Experts in Exchange at Anyang - Reflections on Archaeological Research



Close to the excavation site of the former capital of the Shang dynasty at Anyang, called Yinxu, the KHC Director, Prof. Dr. Michael Lackner , introduces Prof. Dr. Su Rongyu 蘇榮譽, a leading specialist in the Chinese Archaeology of Early China and cooperation partner of the sinology at Erlangen. Prof. Su, in interaction with Prof. Lackner and Prof. Dr. Iwo Amelung (Universität Frankfurt a.M., visiting fellow at KHC Erlangen), traces the development of Chinese archaeology and the influence of Gu Jiegang (1893-1980) who drew attention from written texts to archaeology itself, and explains how archaeological research at the Chinese Academy of Social Sciences was founded in the 1980s at Anyang. The discovery of huge numbers of oracle bones inscribed with predictions shaped the image of the ancient capital, Yinxu, as the cradle of Chinese civilization. The discovery of oracle bones provided the very first insight into the thoughts and practises of Early China. Although Anyang remains, to date, the largest excavation site for oracle bones, only about 1% of the excavated oracle bones remain in Anyang today, with about a third being stored in Taiwan.

Prof. Su states that Chinese researchers highly welcome the unique approach of KHC Erlangen in exploring the long-neglected history of Chinese divination, starting with its earliest traces at Yinxu. He especially highlights the huge digital database of oracle bone inscriptions (jiaguwen.uni-hd.de) established by KHC Erlangen,which is of outstanding value to Chinese researchers.

Oracle bone divination can be traced not only in Anyang but through a geographic variety of findings. Only in the Western Zhou period did oracle bone inscriptions dissappear and the medium of divination change from oracle bones to methods of Yijing divination and trigrams, which were later followed by a huge array of divinatory practices. The change from oracle bone divination to Yijing divination has to be reconstructed as a gradual, overlapping process. It is tempting to assume that Chinese script developed out of a need to record the result of divinations.
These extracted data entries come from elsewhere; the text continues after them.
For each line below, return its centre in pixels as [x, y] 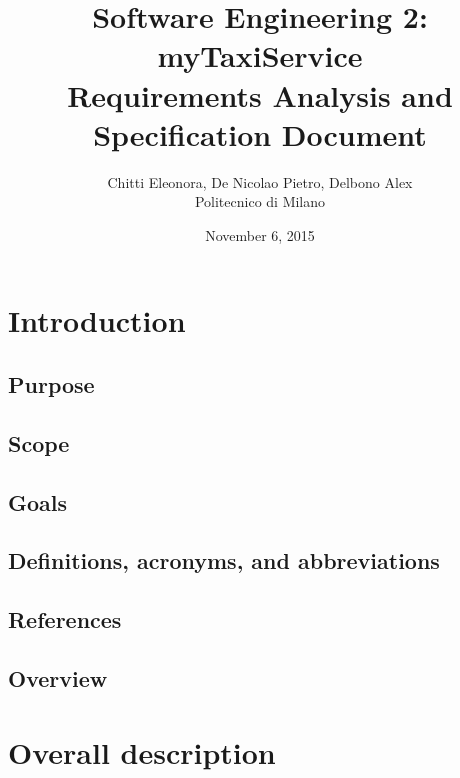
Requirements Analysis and [260, 94]
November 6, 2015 [260, 234]
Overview [58, 677]
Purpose [51, 384]
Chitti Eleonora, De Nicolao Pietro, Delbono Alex [260, 181]
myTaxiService [260, 55]
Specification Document [260, 133]
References [65, 619]
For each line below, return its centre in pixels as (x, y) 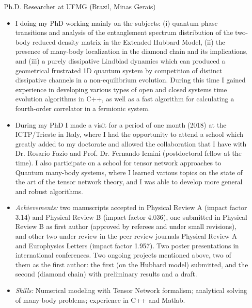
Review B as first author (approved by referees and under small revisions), (126, 226)
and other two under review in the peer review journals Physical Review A (126, 236)
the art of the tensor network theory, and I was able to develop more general (129, 182)
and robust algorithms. (49, 191)
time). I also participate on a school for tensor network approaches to (118, 162)
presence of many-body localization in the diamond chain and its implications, (132, 51)
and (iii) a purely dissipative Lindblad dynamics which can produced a (120, 60)
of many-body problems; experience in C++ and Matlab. (100, 300)

Indeed, very few examples predate Anyang oracle bone inscriptions, certainly not a developed writing system. Still, it it possible that writings on other material than oracle bones might simply be lost. There are single instances of bronze production including inscriptions in Zhengzhou during the Erligang period that predate the Anyang finds, but these consist of single characters. Only in the later Anyang period did inscriptions become longer and record narrations, by which time the remnants of oracle bone divination had dissappeared.